After a process calls syscall wait(), who will wake it up?

Tags:

process

scheduling

system-calls

I have a general idea that a process can be in ready_queue where CPU selects candidate to run next. And there are these other queues on which a process waits for (broadly speaking) events. I know from OS courses long time ago that there are wait queues for IO and interrupts. My questions are:

There are many events a process can wait on. Is there a wait queue corresponding to each such event?
Are these wait queues created/destroyed dynamically? If so, which kernel module is responsible for managing these queues? The scheduler? Are there any predefined queues that will always exist?
To eventually get a waiting process off a wait queue, does the kernel have a way of mapping from each actual event (either hardware or software) to the wait queue, and then remove ALL processes on that queue? If so, what mechanisms does a kernel employ?

To give an example:

....
pid = fork();
if (pid == 0) { // child process
    // Do something for a second;
}
else { // parent process
    wait(NULL);
    printf("Child completed.");
}
....

wait(NULL) is a blocking system call. I want to know the rest of the journey the parent process goes through. My take of the story line is as follows, PLEASE correct me if I miss crucial steps or if I am completely wrong:

Normal system call setup through libc runtime. Now parent process is in kernel mode, ready to execute whatever is in wait() syscall.
wait(NULL) creates a wait queue where the kernel can later find this queue.
wait(NULL) puts the parent process onto this queue, creates an entry in some map that says "If I (the kernel) ever receives an software interrupt, signal, or whatever that indicates that the child process is finished, scheduler should come look at this wait queue".
Child process finishes and kernel somehow noticed this fact. Kernel context switches to scheduler, which looks up in the map to find the wait queue where the parent process is on.
Scheduler moves the parent process to ready queue, does its magic and sometime later the parent process is finally selected to run.
Parent process is still in kernel mode, inside wait(NULL) syscall.
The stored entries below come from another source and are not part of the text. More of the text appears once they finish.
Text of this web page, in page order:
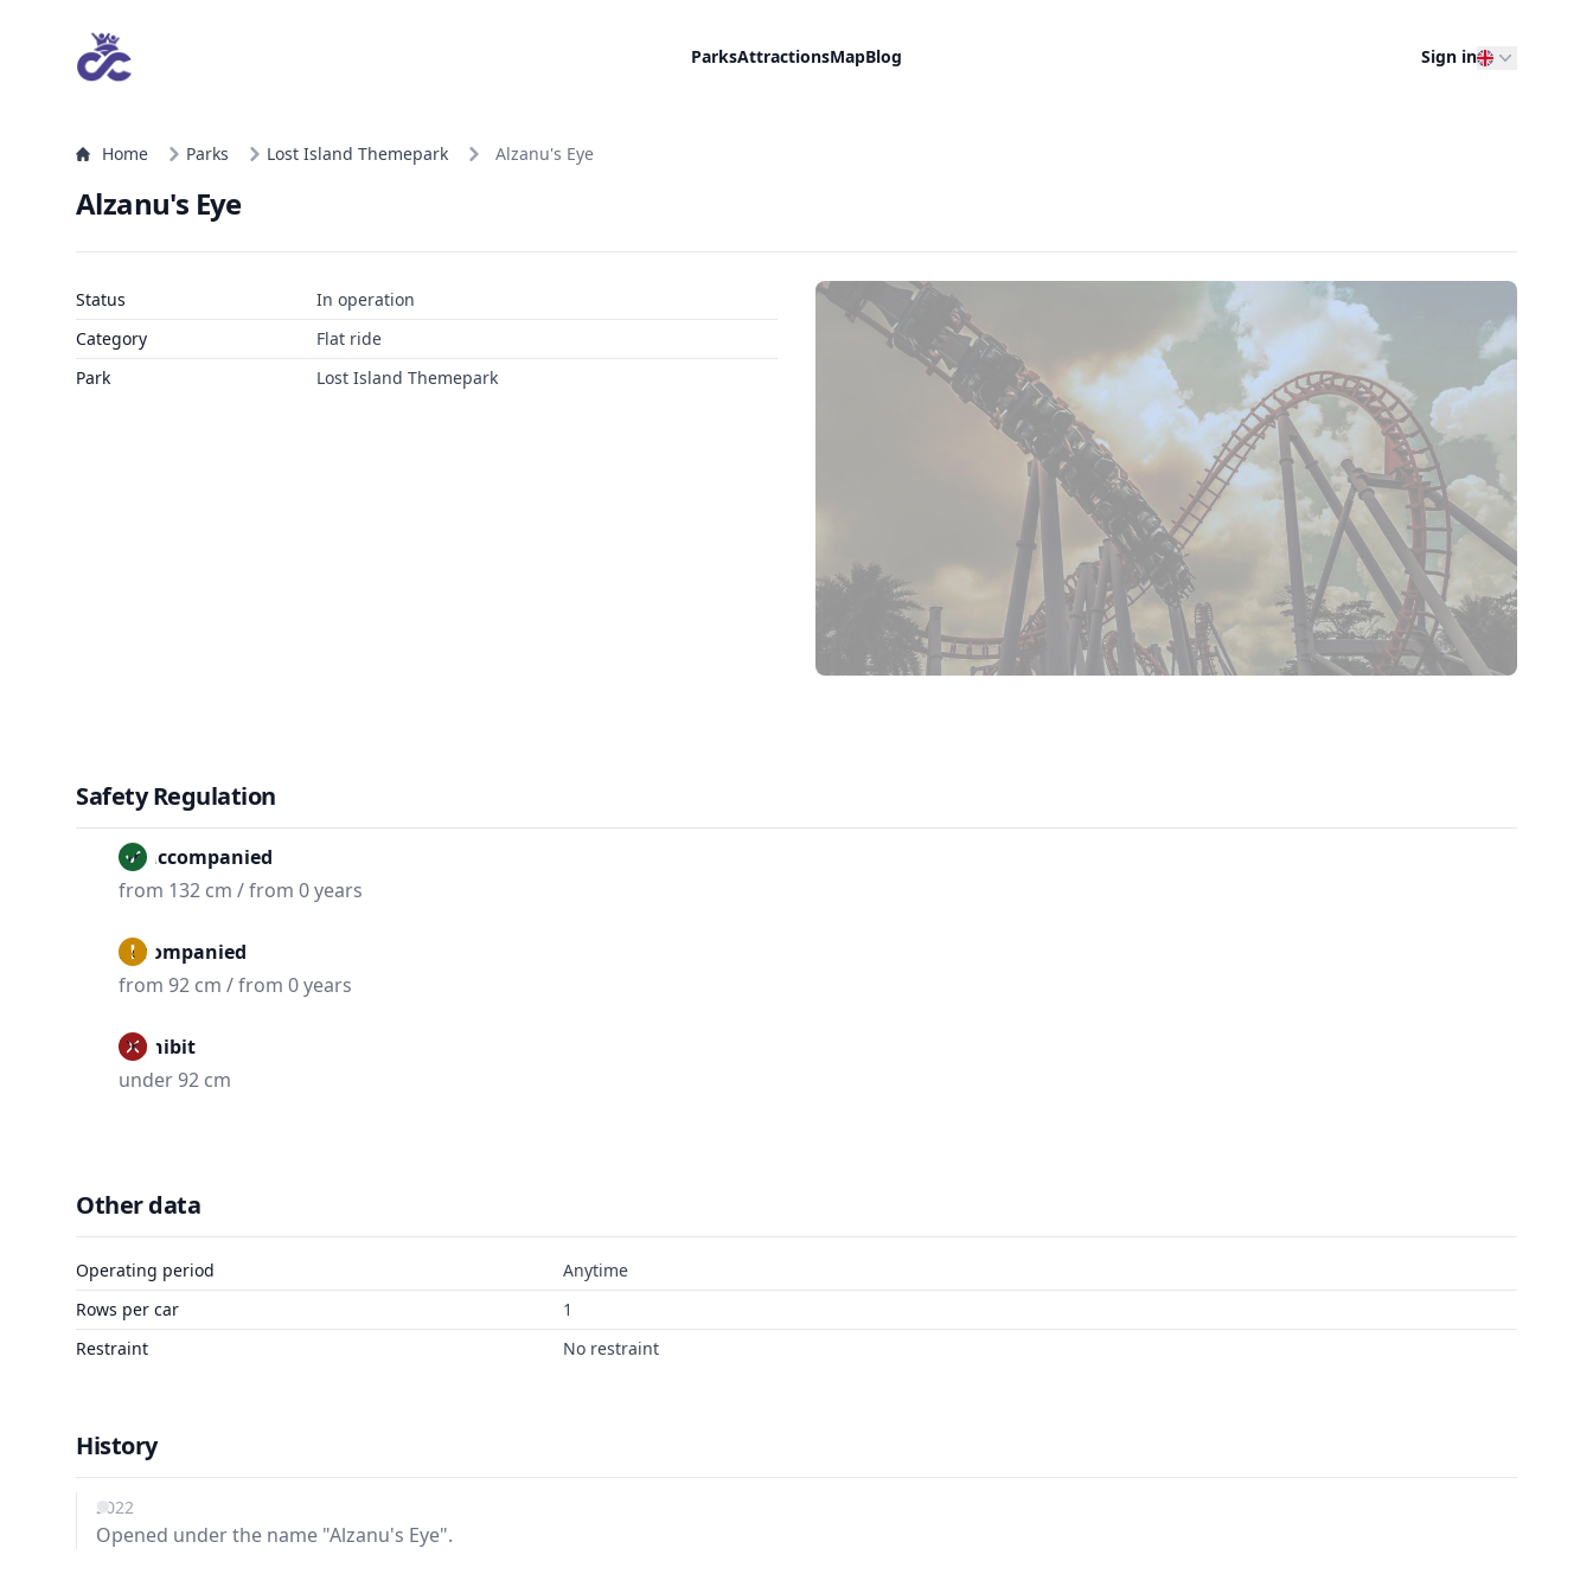
ParksAttractionsMapBlog Sign in
Home Parks Lost Island Themepark Alzanu's Eye
Alzanu's Eye
Status
In operation
Category
Flat ride
Park
Lost Island Themepark
Safety Regulation
Unaccompanied
from 132 cm / from 0 years
Accompanied
from 92 cm / from 0 years
Prohibit
under 92 cm
Other data
Operating period
Anytime
Rows per car
1
Restraint
No restraint
History
2022
Opened under the name "Alzanu's Eye".
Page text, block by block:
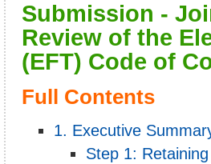
Submission -
Review of the
(EFT) Code of
Full Contents
1. Executive
Step 1:
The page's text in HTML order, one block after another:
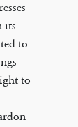
its
to
to

Now the main job of rest of the syscall is to exit kernel mode and eventually return the parent process to user land.
The process continues its journey on the next instruction, and may later be waiting on other wait queues until it finishes.

PS: I am hoping to know the inner workings of the OS kernel, what stages a process goes through in the kernel and how the kernel interact and manipulate these processes. I do know the semantics and the contract of the wait() Syscall APIs and that is not what I want to know from this question.

385

asked Oct 14 '16 04:10

Rich

1 Answers

Let's explore the kernel sources. First of all, it seems all the various wait routines (wait, waitid, waitpid, wait3, wait4) end up in the same system call, wait4. These days you can find system calls in the kernel by looking for the macros SYSCALL_DEFINE1 and so, where the number is the number of parameters, which for wait4 is coincidentally 4. Using the google-based freetext search in the Free Electrons Linux Cross Reference we eventually find the definition:

1674 SYSCALL_DEFINE4(wait4, pid_t, upid, int __user *, stat_addr,
1675                 int, options, struct rusage __user *, ru)

Here the macro seems to split each parameter into its type and name. This wait4 routine does some parameter checking, copies them into a wait_opts structure, and calls do_wait(), which is a few lines up in the same file:

1677         struct wait_opts wo;
1705         ret = do_wait(&wo);

1551 static long do_wait(struct wait_opts *wo)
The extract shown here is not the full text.